ARS’s Andrew Roberts led a study in Montana that supplemented pregnant beef cows at marginal or adequate levels of supplement during pregnancy and then subjected their female offspring to one of two treatments that were adequate or marginal. Heifers born to dams fed the marginal level of supplement and that were also subjected to ad libitum or 80% of ad libitum during their development period were able to remain in the herd at the same level as heifers born to dams fed at the adequate level. Interestingly, heifers subjected to restricted levels of feed during the development period but had been born to cows fed adequate levels during their pregnancy had a lower herd retention rate. In other words, when dams were subjected to a nutrient-limited feeding program, their female progeny performed similarly no matter the nutritional level they were subjected to as heifers. Heifers born to dams that were adequately fed were less resilient to restricted nutrients during their development period and did not remain in the herd as long.

Taken together, these studies demonstrate that placing modest nutritional stress on the cow herd can improve the resiliency of their offspring. That said, one does not need to spend an exorbitant amount of money on feed to maintain animals in a high body condition.


Protein is typically considered the first limiting nutrient on rangelands in beef cow production. In general, forage CP concentrations of 7% or greater do not provide additional benefit to the animal as measured by improvements in intake. However, when forages are fed that are below 7% CP, an improvement in forage intake is observed with supplemental protein. When forage protein is below 7%, mixtures of urea and natural protein work well to assist the ruminal bacteria in breaking down dietary fiber. However, when forage CP is low (less than 5%), a greater inclusion of true protein sources rather than urea is generally more useful in improving low-quality forage digestibility.

Supplemental protein in ruminants can be placed into two categories: ruminally degradable protein (RDP) and ruminally undegradable protein (RUP, also known as bypass protein). RDP is primarily utilized by the ruminal bacteria, whereas the RUP escapes ruminal degradation and travels to the small intestine of the animal, where it is absorbed. Ruminants have a requirement for both, and one can influence the supply of the other.

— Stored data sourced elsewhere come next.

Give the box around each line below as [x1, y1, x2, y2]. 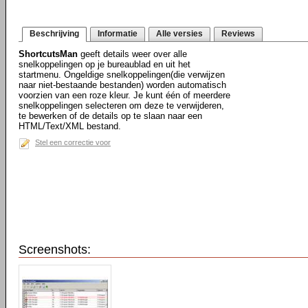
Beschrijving [30, 29, 79, 38]
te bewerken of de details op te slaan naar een [19, 111, 202, 121]
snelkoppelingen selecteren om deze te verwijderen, [19, 100, 224, 111]
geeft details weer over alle [78, 49, 187, 59]
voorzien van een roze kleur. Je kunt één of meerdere [19, 90, 230, 100]
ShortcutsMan [19, 49, 78, 59]
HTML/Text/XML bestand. [19, 121, 121, 131]
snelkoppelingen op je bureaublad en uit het [19, 59, 190, 69]
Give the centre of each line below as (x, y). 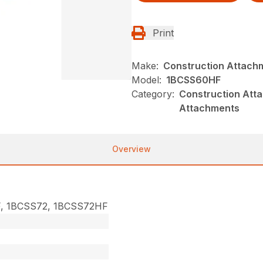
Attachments (209, 108)
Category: (153, 94)
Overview (131, 149)
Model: (146, 80)
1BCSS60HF (193, 80)
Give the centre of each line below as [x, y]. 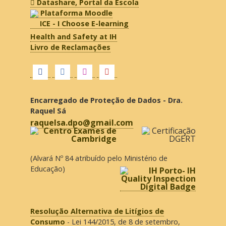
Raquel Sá [48, 110]
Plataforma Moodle [76, 13]
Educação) [47, 168]
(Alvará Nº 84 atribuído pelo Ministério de [99, 158]
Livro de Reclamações [70, 47]
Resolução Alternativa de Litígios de [97, 211]
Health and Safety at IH [73, 36]
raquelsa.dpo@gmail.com [81, 122]
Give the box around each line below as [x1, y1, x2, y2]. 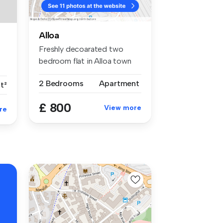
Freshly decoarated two [39, 44, 123, 54]
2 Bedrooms [39, 78, 84, 88]
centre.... [39, 68, 68, 78]
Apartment [99, 78, 139, 88]
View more [104, 103, 141, 112]
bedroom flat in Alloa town [39, 56, 131, 66]
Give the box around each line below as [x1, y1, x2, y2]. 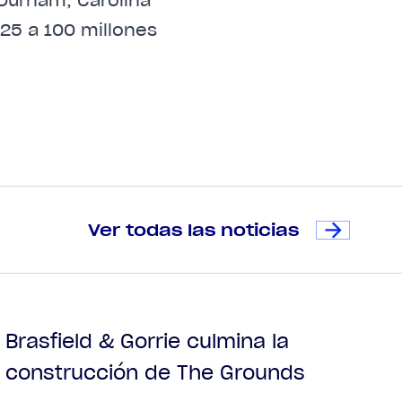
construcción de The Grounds [5, 359, 306, 385]
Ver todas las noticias [87, 218, 299, 240]
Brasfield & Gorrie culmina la [5, 328, 290, 354]
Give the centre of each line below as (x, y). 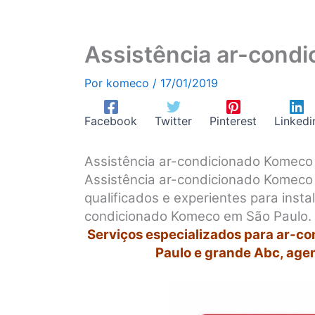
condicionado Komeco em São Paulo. (198, 216)
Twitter (173, 121)
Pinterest (233, 121)
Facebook (111, 121)
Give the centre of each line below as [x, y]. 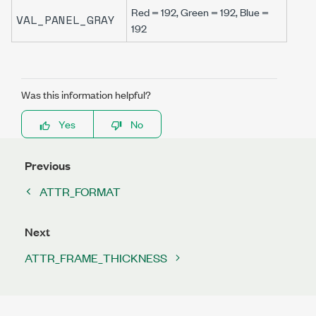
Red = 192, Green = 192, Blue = [200, 12]
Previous [48, 165]
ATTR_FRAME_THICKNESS [96, 257]
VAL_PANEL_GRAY [66, 20]
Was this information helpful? [86, 94]
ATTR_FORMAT [80, 191]
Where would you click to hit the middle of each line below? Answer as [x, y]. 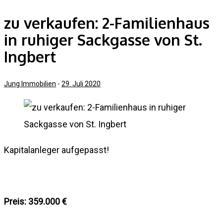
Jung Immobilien [30, 83]
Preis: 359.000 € [36, 201]
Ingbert [30, 56]
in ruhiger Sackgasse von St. [103, 39]
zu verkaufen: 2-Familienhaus [107, 23]
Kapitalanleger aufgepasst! [56, 150]
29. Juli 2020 [81, 83]
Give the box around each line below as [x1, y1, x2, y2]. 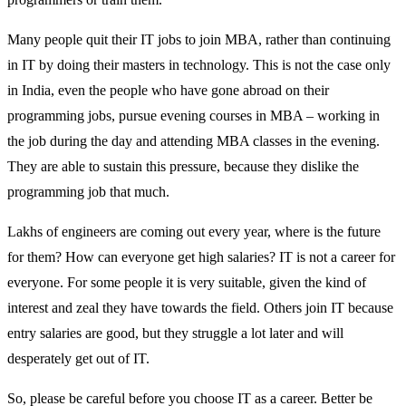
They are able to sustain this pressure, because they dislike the [7, 159, 359, 175]
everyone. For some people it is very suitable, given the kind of [7, 275, 366, 291]
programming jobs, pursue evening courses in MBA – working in [7, 108, 380, 124]
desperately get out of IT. [7, 351, 150, 367]
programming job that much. [7, 184, 169, 200]
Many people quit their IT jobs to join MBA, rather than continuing [7, 32, 391, 48]
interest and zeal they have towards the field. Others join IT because [7, 300, 393, 316]
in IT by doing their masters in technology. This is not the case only [7, 57, 391, 73]
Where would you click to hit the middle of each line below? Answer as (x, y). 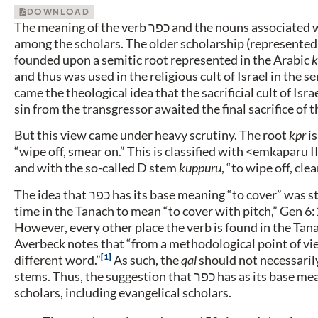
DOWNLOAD (59, 12)
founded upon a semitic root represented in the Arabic (163, 60)
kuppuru (200, 168)
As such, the (146, 259)
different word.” (57, 259)
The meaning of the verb (81, 27)
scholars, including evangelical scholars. (123, 292)
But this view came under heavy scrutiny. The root (152, 135)

A team of researchers from Iowa State University, South Dakota State University and the University of Missouri in 2017 evaluated the impact of feeding excess CP from two sources formulated to provide low or high amounts of RUP when consuming cornstalks. In this experiment, the researchers showed that beef cows consuming corn gluten meal (high RUP) had greater ovulatory follicle growth. Commercial protein supplements that include dried distillers grains plus solubles, corn gluten meal or animal byproducts (feather meal, fish meal, porcine blood meal) will have a greater proportion of RUP than something like soybean meal or cottonseed meal. That said, if the ability to custom formulate supplements with more bypass protein is limited, producers are encouraged to procure individual commodities to achieve their nutritional goals.

Development of resiliency in individual beef herds is key to maintaining low input costs. This is not to say animals must be improperly managed; rather, optimizing inputs and outputs is important for the long-term sustainability of any beef production operation. Cow herds that are nutritionally challenged will develop a resilient animal with greater stayability for not only her but her offspring when compared to those that are pampered.